Among the supporting characters, Jackie has a pregnant assistant (Betty Gilpin), who refuses to go on maternity leave, while Daniel lives in America to keep his imprisoned sister (Jodie Whittaker) from going on death row. And others are left out to dry like Jackie’s father and the man behind AirCruz (Edward James Olmos) and a cleaning lady played by a comedy star (Amy Sedaris).

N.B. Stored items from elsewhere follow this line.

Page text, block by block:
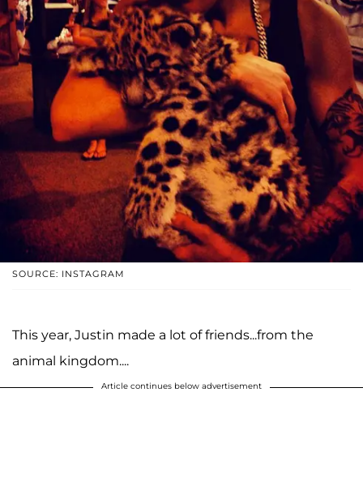
SOURCE: INSTAGRAM
This year, Justin made a lot of friends...from the
animal kingdom....
Article continues below advertisement
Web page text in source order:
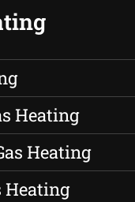
Heating
Heating
Heating
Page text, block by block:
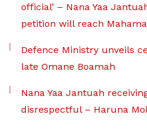
official’ – Nana Yaa
petition will reach Mahama
Defence Ministry unveils
late Omane Boamah
Nana Yaa Jantuah
disrespectful – Haruna
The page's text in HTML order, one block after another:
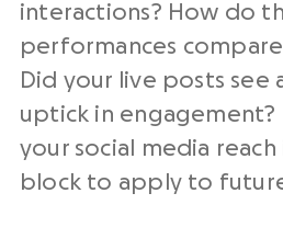
interactions? How do
performances
Did your live posts see
uptick in engagement?
your social media
block to apply to
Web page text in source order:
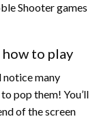
Shooter games
to play
notice many
pop them! You’ll
of the screen
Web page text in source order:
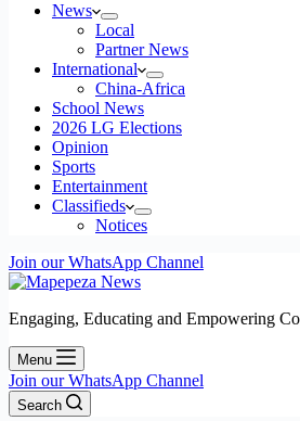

“Office Romance” could have been a good movie if it was written by Goldstein and his “Ted Lasso” collaborator Joe Kelly, but instead, it goes for unlikable characters, cliches, an embarrassing version of the birth scene from “Knocked Up,” the obligatory F-bombs and C words (distinguishing between how it’s said in America and the U.K.), a “Graduate” reference, and the cynicism of it all. There may have been a better story regarding Goldstein’s sister, and why she was in New Jersey in the first place, but that’s never really explored. All she says is that she chopped a man’s head off, and if that was really the case, this lawyer must really be legit or the system is just plain stupid. And Hale’s cameo is the best thing about the film, and he should have been a major character and not the pregnant assistant.

I think director Ol Parker (in his first entry since “Ticket to Paradise”) needs to find better material for his next film. It’s all perfunctory with all the elements I’ve mentioned, and you know a British filmmaker like Richard Curtis should have been the one to write better material for Lopez and Goldstein. He’s somebody I trust, but instead Parker just goes through the motions with the characters.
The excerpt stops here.